**WHAT THIS TASK INVOLVES:** From the records that follow, copy every line that contains the word "radiation".

═══ EXERCISE DATA

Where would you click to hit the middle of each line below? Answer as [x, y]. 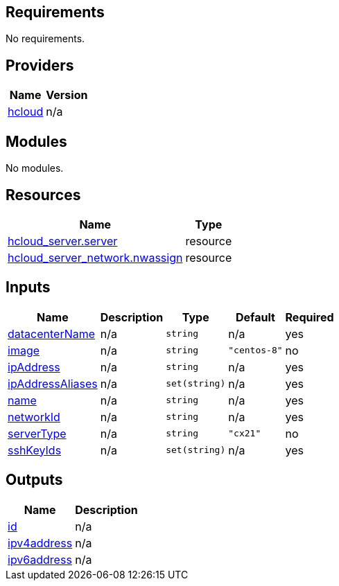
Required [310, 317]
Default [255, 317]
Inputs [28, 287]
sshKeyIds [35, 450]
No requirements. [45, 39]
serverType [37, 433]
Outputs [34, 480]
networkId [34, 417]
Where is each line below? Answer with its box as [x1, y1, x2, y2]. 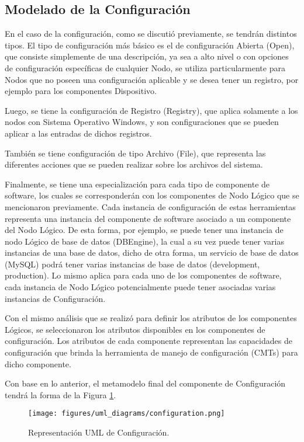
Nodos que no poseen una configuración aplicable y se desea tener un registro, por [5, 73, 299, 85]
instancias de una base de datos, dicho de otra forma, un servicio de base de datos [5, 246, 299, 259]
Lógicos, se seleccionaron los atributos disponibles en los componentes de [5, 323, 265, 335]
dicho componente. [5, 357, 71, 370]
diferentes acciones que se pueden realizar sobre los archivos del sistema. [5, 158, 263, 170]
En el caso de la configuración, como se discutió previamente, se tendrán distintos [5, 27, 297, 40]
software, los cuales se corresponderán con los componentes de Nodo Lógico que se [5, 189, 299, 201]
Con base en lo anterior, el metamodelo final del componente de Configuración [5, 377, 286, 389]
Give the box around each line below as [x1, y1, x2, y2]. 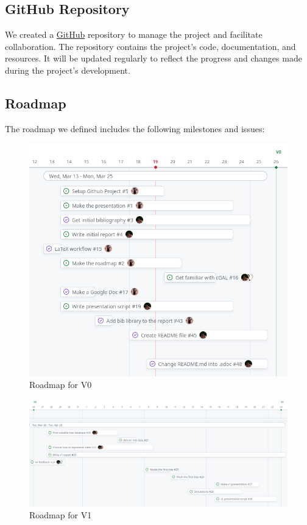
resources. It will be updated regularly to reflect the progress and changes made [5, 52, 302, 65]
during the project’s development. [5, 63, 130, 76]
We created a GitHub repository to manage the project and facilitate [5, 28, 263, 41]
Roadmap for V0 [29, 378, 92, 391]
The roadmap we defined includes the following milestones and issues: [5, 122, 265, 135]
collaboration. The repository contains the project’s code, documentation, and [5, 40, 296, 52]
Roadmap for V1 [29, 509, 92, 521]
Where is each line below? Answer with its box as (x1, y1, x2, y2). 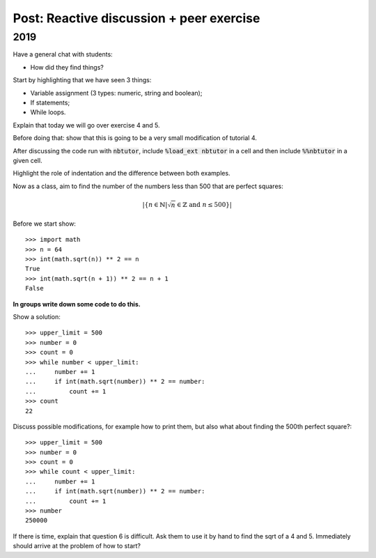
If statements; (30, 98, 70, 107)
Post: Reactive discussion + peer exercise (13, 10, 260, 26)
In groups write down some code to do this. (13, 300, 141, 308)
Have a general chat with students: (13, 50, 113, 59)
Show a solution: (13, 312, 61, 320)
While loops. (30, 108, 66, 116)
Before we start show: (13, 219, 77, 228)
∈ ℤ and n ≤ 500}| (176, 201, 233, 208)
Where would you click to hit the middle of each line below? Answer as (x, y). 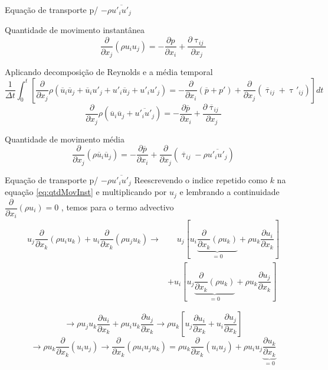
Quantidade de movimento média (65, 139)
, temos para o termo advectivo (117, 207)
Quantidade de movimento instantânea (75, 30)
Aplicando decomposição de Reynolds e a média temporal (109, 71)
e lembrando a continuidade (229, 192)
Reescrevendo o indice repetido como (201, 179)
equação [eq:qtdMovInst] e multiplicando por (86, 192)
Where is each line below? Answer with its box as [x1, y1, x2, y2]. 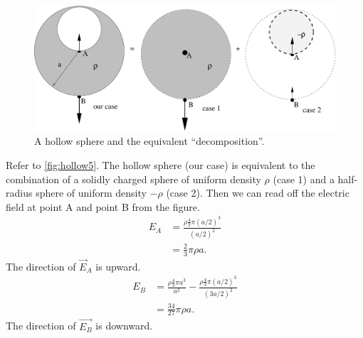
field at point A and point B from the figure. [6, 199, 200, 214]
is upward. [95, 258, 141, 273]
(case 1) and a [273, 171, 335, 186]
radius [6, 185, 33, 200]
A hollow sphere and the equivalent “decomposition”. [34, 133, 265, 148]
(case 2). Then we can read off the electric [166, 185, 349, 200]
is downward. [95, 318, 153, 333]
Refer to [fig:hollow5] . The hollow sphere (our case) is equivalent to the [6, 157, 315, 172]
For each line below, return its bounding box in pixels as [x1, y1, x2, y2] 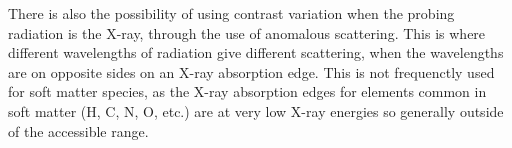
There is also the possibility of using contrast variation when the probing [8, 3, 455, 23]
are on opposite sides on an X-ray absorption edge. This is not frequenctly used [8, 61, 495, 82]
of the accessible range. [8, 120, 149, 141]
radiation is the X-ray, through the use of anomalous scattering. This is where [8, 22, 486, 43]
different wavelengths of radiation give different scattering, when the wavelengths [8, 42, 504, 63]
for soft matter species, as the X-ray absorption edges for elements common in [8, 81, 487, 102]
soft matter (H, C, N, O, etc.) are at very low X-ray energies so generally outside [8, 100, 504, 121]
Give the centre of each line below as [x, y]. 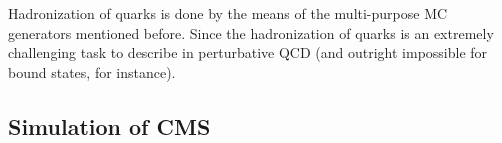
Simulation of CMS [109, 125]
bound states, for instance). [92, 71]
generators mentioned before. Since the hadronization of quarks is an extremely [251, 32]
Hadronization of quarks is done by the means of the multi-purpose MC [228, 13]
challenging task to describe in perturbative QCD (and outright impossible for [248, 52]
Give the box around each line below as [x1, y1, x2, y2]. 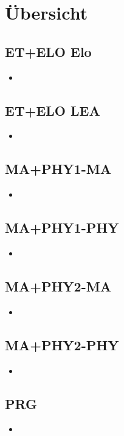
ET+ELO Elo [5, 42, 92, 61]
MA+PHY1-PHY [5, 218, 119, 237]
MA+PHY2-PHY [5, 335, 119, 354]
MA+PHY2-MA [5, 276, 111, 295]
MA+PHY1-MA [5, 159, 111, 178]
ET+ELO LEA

══════

**ANSWER TO THE PROBLEM:**
radiation is the X-ray, through the use of anomalous scattering. This is where [8, 22, 486, 43]
different wavelengths of radiation give different scattering, when the wavelengths [8, 42, 504, 63]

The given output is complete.